The copy must match the data word for word and contain no pictures.

▸ **EXCERPTED RECORDS**
---

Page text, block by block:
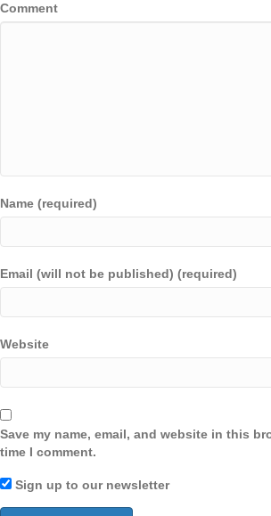
Comment
Name (required)
Email (will not be published) (required)
Website
Save my name, email, and website in this
time I comment.
Sign up to our newsletter
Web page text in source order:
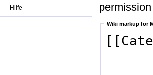
Hilfe
Wiki markup for
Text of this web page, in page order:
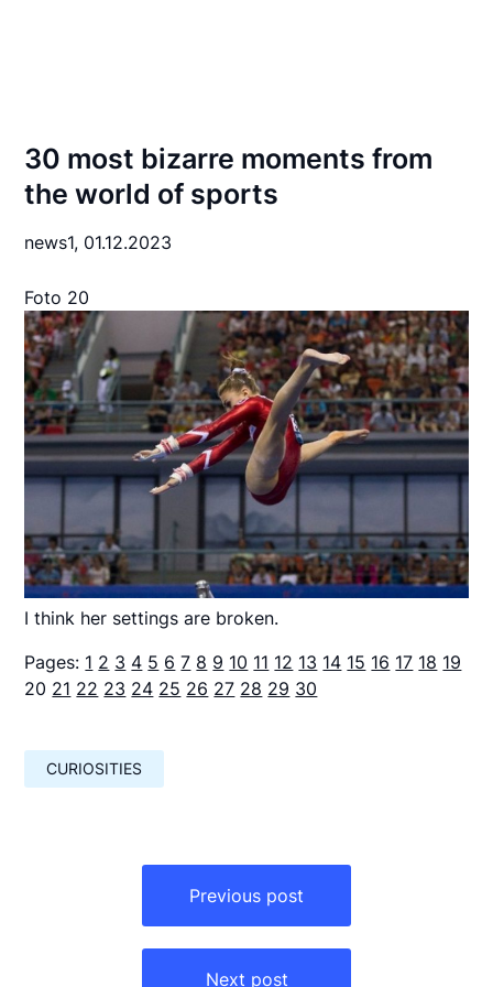
30 most bizarre moments from
the world of sports
news1, 01.12.2023
Foto 20
I think her settings are broken.
Pages: 1 2 3 4 5 6 7 8 9 10 11 12 13 14 15 16 17 18 19
20 21 22 23 24 25 26 27 28 29 30
CURIOSITIES
Previous post
Next post
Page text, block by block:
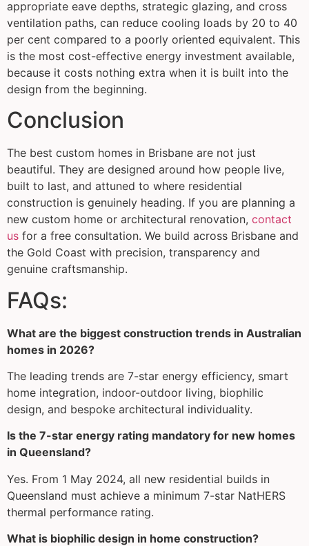
appropriate eave depths, strategic glazing, and cross
ventilation paths, can reduce cooling loads by 20 to 40
per cent compared to a poorly oriented equivalent. This
is the most cost-effective energy investment available,
because it costs nothing extra when it is built into the
design from the beginning.
Conclusion
The best custom homes in Brisbane are not just
beautiful. They are designed around how people live,
built to last, and attuned to where residential
construction is genuinely heading. If you are planning a
new custom home or architectural renovation, contact
us for a free consultation. We build across Brisbane and
the Gold Coast with precision, transparency and
genuine craftsmanship.
FAQs:
What are the biggest construction trends in Australian
homes in 2026?
The leading trends are 7-star energy efficiency, smart
home integration, indoor-outdoor living, biophilic
design, and bespoke architectural individuality.
Is the 7-star energy rating mandatory for new homes
in Queensland?
Yes. From 1 May 2024, all new residential builds in
Queensland must achieve a minimum 7-star NatHERS
thermal performance rating.
What is biophilic design in home construction?
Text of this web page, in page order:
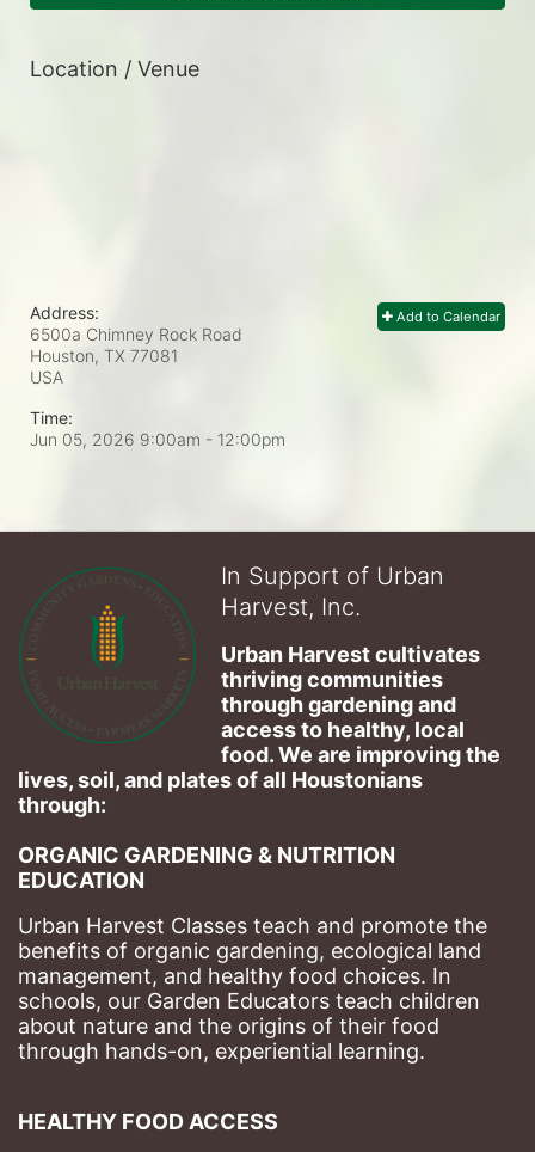
Location / Venue
Add to Calendar
Address:
6500a Chimney Rock Road
Houston, TX 77081
USA
Time:
Jun 05, 2026 9:00am - 12:00pm
In Support of Urban
Harvest, Inc.
Urban Harvest cultivates
thriving communities
through gardening and
access to healthy, local
food. We are improving the
lives, soil, and plates of​ all Houstonians
through:
ORGANIC GARDENING & NUTRITION
EDUCATION
Urban Harvest Classes teach and promote the
benefits of organic gardening, ecological land
management, and healthy food choices. In
schools, our Garden Educators teach children
about nature and the origins of their food
through hands-on, experiential learning.
HEALTHY FOOD ACCESS
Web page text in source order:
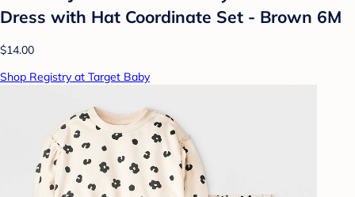
Dress with Hat Coordinate Set - Brown 6M
$14.00
Shop Registry at Target Baby
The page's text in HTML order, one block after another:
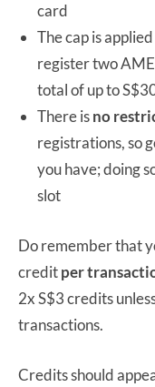
card
The cap is applied
register two
total of up to
There isno
registrations, so
you have; doing
slot
Do remember that
creditper
2x S$3 credits
transactions.
Credits should
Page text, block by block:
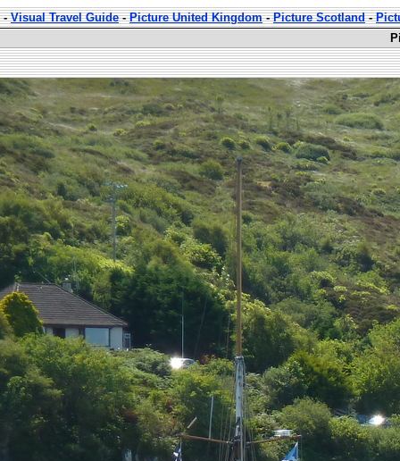
-Visual Travel Guide-Picture United Kingdom-Picture Scotland-
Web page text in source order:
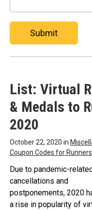
Submit
List: Virtual
& Medals to
2020
October 22, 2020 in
Coupon Codes for Runners
Due to pandemic-
cancellations and
postponements, 2020
a rise in popularity of
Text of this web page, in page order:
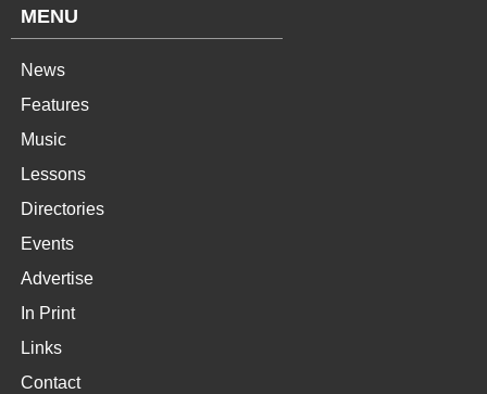
MENU
News
Features
Music
Lessons
Directories
Events
Advertise
In Print
Links
Contact
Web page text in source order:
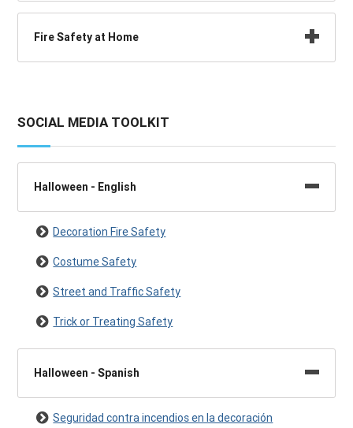
Fire Safety at Home
SOCIAL MEDIA TOOLKIT
Halloween - English
Decoration Fire Safety
Costume Safety
Street and Traffic Safety
Trick or Treating Safety
Halloween - Spanish
Seguridad contra incendios en la decoración
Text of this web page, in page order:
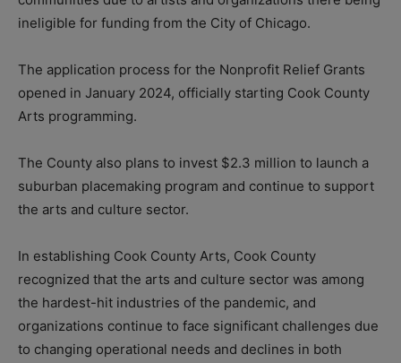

---

▸ **THE COMPLETED TASK**
Page text, block by block:
Comment
Name (required)
Email (will not be published) (required)
Website
Save my name, email, and website in this
time I comment.
Sign up to our newsletter
Web page text in source order:
Hilfe
Wiki markup for
Text of this web page, in page order:
30 most bizarre moments from
the world of sports
news1, 01.12.2023
Foto 20
I think her settings are broken.
Pages: 1 2 3 4 5 6 7 8 9 10 11 12 13 14 15 16 17 18 19
20 21 22 23 24 25 26 27 28 29 30
CURIOSITIES
Previous post
Next post
Page text, block by block:
appropriate eave depths, strategic glazing, and cross
ventilation paths, can reduce cooling loads by 20 to 40
per cent compared to a poorly oriented equivalent. This
is the most cost-effective energy investment available,
because it costs nothing extra when it is built into the
design from the beginning.
Conclusion
The best custom homes in Brisbane are not just
beautiful. They are designed around how people live,
built to last, and attuned to where residential
construction is genuinely heading. If you are planning a
new custom home or architectural renovation, contact
us for a free consultation. We build across Brisbane and
the Gold Coast with precision, transparency and
genuine craftsmanship.
FAQs:
What are the biggest construction trends in Australian
homes in 2026?
The leading trends are 7-star energy efficiency, smart
home integration, indoor-outdoor living, biophilic
design, and bespoke architectural individuality.
Is the 7-star energy rating mandatory for new homes
in Queensland?
Yes. From 1 May 2024, all new residential builds in
Queensland must achieve a minimum 7-star NatHERS
thermal performance rating.
What is biophilic design in home construction?
Text of this web page, in page order:
Location / Venue
Add to Calendar
Address:
6500a Chimney Rock Road
Houston, TX 77081
USA
Time:
Jun 05, 2026 9:00am - 12:00pm
In Support of Urban
Harvest, Inc.
Urban Harvest cultivates
thriving communities
through gardening and
access to healthy, local
food. We are improving the
lives, soil, and plates of​ all Houstonians
through:
ORGANIC GARDENING & NUTRITION
EDUCATION
Urban Harvest Classes teach and promote the
benefits of organic gardening, ecological land
management, and healthy food choices. In
schools, our Garden Educators teach children
about nature and the origins of their food
through hands-on, experiential learning.
HEALTHY FOOD ACCESS
Web page text in source order:
Dress with Hat Coordinate Set - Brown 6M
$14.00
Shop Registry at Target Baby
The page's text in HTML order, one block after another:
card
The cap is applied
register two
total of up to
There isno
registrations, so
you have; doing
slot
Do remember that
creditper
2x S$3 credits
transactions.
Credits should
Page text, block by block:
-Visual Travel Guide-Picture United Kingdom-Picture Scotland-
Web page text in source order:
Submit
List: Virtual
& Medals to
2020
October 22, 2020 in
Coupon Codes for Runners
Due to pandemic-
cancellations and
postponements, 2020
a rise in popularity of
Text of this web page, in page order:
MENU
News
Features
Music
Lessons
Directories
Events
Advertise
In Print
Links
Contact
Web page text in source order:
Fire Safety at Home
SOCIAL MEDIA TOOLKIT
Halloween - English
Decoration Fire Safety
Costume Safety
Street and Traffic Safety
Trick or Treating Safety
Halloween - Spanish
Seguridad contra incendios en la decoración
Text of this web page, in page order:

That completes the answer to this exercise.